February 25, 2015

String Replacement Driven by CSV Data

Sometimes it is worth writing a up a script that does something of use only once; there are times these this could be a need to generate a bunch of scripts which actually only differ by some predefined set of data. Usually you'll want to write such a program so that the data drives the execution. However this can be fairly challenging if the script language isn't really meant for such a task, an example of this might be SQL. At which point it may be desirable to have a script connect to the database and build a transaction; this may not be an option if security prevents running/installing the needed script, allowing only for someone to run SQL.

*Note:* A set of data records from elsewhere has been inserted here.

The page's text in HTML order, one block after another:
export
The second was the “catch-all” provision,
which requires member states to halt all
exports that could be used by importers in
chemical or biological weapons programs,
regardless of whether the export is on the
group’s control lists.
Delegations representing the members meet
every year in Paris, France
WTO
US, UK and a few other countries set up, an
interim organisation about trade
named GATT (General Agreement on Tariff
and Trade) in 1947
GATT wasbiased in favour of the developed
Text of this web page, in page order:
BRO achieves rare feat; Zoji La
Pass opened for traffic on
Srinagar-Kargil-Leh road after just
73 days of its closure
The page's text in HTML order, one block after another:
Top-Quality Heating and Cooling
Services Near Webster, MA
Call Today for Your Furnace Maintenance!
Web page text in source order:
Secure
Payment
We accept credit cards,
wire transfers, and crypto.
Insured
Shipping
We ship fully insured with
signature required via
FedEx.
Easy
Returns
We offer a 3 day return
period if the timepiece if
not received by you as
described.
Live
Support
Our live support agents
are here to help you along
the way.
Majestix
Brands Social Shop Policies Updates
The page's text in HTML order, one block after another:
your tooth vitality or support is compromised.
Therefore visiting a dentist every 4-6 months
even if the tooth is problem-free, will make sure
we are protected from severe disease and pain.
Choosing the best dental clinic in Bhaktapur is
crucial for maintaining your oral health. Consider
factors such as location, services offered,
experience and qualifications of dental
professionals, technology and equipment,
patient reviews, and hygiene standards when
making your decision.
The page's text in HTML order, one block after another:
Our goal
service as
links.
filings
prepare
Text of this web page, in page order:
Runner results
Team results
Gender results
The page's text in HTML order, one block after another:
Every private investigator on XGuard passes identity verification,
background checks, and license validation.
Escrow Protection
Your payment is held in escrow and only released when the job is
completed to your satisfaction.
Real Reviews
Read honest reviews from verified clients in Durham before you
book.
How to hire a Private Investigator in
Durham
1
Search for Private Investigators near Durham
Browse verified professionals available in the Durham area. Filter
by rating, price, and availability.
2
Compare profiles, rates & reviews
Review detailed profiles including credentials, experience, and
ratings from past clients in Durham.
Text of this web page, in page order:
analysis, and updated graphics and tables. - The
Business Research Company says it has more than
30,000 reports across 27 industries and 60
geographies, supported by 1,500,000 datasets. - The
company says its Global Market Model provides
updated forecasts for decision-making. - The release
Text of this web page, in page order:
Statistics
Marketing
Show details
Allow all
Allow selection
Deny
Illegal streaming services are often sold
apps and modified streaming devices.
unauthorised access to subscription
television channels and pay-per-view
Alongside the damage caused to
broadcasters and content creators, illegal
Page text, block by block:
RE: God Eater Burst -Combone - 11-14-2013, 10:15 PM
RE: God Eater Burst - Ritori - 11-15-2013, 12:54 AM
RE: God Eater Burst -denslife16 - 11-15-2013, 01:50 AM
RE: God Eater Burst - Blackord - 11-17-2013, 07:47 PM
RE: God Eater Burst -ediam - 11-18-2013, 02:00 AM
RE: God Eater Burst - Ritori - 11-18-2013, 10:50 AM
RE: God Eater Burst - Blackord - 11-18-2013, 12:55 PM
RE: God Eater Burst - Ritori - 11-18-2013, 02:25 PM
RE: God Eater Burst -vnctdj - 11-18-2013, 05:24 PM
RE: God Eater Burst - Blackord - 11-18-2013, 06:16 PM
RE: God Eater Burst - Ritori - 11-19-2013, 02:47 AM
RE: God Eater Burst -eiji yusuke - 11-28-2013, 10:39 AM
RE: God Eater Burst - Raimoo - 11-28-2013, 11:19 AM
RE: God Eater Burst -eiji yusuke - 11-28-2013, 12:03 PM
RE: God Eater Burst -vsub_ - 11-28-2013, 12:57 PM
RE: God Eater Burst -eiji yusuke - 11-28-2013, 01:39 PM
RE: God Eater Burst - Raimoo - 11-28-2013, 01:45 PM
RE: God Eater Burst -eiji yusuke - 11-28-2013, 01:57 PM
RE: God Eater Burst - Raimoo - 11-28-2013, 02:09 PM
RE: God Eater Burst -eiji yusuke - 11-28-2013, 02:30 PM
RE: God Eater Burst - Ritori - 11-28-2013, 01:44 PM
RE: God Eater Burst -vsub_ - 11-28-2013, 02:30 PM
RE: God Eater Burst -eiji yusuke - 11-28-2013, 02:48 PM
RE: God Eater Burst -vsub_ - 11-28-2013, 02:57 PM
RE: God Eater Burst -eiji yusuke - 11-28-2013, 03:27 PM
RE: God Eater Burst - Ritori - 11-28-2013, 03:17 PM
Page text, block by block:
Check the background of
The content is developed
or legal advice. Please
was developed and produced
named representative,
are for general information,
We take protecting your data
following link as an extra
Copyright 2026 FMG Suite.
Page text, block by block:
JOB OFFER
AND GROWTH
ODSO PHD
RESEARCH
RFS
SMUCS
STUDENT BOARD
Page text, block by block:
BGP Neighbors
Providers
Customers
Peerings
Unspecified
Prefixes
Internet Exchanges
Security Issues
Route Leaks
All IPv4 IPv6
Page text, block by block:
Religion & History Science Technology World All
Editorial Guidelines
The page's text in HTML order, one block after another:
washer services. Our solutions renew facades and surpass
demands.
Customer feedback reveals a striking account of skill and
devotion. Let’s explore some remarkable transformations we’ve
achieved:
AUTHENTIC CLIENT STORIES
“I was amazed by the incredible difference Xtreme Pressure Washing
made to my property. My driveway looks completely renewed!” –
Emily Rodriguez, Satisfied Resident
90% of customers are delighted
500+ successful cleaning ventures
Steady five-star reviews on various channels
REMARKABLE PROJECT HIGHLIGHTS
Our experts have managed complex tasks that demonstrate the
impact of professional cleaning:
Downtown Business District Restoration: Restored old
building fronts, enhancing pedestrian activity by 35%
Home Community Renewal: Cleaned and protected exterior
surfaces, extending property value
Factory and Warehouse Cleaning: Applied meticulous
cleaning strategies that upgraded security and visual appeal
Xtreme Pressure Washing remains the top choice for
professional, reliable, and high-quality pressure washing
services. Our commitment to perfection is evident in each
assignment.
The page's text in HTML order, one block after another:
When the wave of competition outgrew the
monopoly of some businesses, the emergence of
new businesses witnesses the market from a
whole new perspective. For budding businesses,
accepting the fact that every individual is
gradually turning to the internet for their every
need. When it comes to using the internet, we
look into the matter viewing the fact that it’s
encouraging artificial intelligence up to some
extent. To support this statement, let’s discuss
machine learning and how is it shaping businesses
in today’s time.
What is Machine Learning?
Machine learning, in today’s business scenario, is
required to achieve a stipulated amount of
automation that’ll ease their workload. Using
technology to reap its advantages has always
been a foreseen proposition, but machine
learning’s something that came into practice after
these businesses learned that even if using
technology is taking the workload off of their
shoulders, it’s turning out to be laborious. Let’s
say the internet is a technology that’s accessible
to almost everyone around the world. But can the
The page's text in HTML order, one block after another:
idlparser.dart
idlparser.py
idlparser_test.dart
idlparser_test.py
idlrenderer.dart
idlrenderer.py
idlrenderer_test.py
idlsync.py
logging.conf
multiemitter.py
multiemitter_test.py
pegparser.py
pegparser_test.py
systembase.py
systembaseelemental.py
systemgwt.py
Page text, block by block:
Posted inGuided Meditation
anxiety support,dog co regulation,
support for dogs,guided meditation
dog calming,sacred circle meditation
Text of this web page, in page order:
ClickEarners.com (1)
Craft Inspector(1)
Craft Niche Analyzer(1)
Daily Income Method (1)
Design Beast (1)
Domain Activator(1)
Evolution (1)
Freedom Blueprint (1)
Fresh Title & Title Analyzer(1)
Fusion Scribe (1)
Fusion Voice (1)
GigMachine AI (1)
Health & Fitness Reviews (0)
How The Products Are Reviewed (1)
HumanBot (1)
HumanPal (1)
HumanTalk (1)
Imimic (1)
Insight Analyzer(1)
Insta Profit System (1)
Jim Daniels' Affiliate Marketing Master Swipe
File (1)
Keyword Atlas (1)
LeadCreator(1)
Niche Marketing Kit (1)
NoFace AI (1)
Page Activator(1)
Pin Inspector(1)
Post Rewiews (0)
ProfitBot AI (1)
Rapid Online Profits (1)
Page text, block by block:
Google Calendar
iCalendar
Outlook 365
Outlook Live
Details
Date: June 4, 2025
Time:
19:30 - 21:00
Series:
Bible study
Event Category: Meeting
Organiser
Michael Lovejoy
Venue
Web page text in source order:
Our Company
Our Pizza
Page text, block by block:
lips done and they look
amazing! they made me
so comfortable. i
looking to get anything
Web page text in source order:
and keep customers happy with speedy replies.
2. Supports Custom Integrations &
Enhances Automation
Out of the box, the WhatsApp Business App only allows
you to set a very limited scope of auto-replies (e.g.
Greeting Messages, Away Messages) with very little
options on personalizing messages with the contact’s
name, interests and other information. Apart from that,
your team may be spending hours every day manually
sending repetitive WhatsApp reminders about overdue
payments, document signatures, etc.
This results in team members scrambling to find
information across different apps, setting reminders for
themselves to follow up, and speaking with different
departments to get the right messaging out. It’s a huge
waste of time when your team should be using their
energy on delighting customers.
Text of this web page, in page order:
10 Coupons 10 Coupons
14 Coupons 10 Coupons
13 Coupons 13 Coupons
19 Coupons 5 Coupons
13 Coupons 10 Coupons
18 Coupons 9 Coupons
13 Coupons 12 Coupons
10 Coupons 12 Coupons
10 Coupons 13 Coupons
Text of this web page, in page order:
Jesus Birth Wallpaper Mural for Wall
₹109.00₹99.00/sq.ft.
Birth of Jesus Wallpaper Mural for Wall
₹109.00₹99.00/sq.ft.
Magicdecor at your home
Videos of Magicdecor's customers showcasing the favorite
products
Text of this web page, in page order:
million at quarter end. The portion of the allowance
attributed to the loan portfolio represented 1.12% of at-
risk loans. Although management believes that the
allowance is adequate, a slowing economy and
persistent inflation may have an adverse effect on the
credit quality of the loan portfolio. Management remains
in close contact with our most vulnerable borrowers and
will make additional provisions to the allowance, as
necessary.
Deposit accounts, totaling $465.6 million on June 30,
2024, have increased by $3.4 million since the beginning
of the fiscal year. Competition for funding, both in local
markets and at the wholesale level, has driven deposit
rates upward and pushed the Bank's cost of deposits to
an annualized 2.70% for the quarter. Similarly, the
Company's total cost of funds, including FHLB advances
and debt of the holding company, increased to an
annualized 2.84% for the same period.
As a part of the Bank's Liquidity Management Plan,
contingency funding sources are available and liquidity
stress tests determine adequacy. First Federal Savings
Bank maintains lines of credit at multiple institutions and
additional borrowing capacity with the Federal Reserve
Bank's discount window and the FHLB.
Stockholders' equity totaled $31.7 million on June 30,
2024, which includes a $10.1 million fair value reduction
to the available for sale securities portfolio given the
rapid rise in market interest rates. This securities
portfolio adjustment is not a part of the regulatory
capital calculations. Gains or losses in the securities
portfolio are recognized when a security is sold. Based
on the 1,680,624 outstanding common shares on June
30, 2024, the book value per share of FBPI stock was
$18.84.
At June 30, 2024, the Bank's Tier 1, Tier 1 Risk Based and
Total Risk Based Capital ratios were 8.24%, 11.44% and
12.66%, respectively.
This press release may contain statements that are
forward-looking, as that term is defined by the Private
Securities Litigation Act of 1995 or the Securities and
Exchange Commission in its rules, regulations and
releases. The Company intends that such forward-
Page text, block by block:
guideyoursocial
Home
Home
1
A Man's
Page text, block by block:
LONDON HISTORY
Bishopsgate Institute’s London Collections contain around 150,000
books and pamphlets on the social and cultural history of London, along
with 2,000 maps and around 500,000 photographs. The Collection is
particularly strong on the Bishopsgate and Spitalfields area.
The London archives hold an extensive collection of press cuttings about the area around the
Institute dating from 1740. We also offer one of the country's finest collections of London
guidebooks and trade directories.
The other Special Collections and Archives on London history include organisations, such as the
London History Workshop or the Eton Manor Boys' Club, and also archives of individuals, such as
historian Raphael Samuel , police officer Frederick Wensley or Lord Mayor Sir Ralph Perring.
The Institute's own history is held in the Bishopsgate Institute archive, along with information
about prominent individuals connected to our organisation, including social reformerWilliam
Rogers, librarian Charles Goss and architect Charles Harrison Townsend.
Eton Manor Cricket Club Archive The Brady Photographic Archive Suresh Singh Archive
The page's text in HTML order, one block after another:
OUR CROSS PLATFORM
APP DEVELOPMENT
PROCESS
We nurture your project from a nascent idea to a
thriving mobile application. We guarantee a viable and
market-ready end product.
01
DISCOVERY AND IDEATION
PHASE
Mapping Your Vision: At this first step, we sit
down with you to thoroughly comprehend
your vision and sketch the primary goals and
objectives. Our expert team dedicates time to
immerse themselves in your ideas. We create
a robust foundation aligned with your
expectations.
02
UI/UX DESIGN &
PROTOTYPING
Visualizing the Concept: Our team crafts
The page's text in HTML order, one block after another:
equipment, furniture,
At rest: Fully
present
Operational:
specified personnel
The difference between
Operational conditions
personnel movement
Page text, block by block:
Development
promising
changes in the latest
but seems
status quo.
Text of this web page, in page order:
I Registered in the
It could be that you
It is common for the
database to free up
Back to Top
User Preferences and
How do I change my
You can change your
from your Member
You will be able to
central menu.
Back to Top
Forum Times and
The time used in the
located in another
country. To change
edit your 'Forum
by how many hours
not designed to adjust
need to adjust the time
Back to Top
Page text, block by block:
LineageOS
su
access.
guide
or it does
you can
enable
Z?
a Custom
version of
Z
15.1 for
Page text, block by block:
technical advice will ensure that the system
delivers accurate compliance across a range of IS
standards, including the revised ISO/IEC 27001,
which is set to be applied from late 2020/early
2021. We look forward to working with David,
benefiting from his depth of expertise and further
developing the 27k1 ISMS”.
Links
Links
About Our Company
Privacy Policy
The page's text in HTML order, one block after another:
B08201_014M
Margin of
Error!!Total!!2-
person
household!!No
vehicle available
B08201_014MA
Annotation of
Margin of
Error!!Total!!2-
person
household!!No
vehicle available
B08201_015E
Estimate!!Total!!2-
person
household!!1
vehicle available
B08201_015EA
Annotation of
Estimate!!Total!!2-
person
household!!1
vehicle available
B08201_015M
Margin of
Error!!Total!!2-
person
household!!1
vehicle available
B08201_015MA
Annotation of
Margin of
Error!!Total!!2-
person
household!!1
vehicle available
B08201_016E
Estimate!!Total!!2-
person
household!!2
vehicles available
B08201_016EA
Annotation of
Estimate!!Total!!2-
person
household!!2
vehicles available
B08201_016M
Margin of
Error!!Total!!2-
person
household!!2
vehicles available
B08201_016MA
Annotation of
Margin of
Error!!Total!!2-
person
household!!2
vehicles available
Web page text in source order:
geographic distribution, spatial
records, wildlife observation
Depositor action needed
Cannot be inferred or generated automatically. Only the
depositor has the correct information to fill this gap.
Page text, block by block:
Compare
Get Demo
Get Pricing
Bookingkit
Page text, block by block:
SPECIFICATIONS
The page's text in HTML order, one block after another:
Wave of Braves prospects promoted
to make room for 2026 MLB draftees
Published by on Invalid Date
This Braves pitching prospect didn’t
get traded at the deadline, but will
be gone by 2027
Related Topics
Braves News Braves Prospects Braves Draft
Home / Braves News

Due to the feature set of D building a simple replacement script generator isn't too challenging. And if you need to do more complicated text processing to get at specific data, I personally find D to decent processing options even if they tend to be a little more complicated since the tools for text processing tend to emphasize a single pass causing multi-pass processing to be a little more work.

Here is a program that does a basic generation driven by CSV data for a simple string template.

dlang
import std.algorithm;
import std.csv;
import std.exception;
import std.file;
import std.path;
import std.range;
import std.stdio;

immutable replacementString =
`Some data [ReplaceThis] and [ReplaceThat]`;

auto replacementData =
`23,"fishes that eat"
42,eagles`;

struct Data {
    string number;
    string comment;
}

void main(string[] args) {
    version(FileInput) {
        enforce(args.length == 2,
          "Usage: ./" ~ args[0].baseName ~ " FileName");
        auto replacementData = readText(args[1]);
    }
    foreach(record; csvReader!Data(replacementData))
        writeln(replacementString.replaceWithData(record));
}

string replaceWithData(string str, Data d) {
    return str.replace("[ReplaceThis]", d.number)
        .replace("[ReplaceThat]", d.comment);
}

This script can then be run with rdmd scriptName.d, and I provided a version to show loading data from a file which is rdmd -version=FileInput scriptName.d dataFile.csv.

Conclusion

This is not a statement of D being the most concise means to accomplish this particular task, or that another language like Python, Ruby, PHP, etc. aren't fully capable of performing the same task just as or more easily. What I'd like to get across is that such a simple task is pretty straight forward in a language providing machine accesses such as pointers.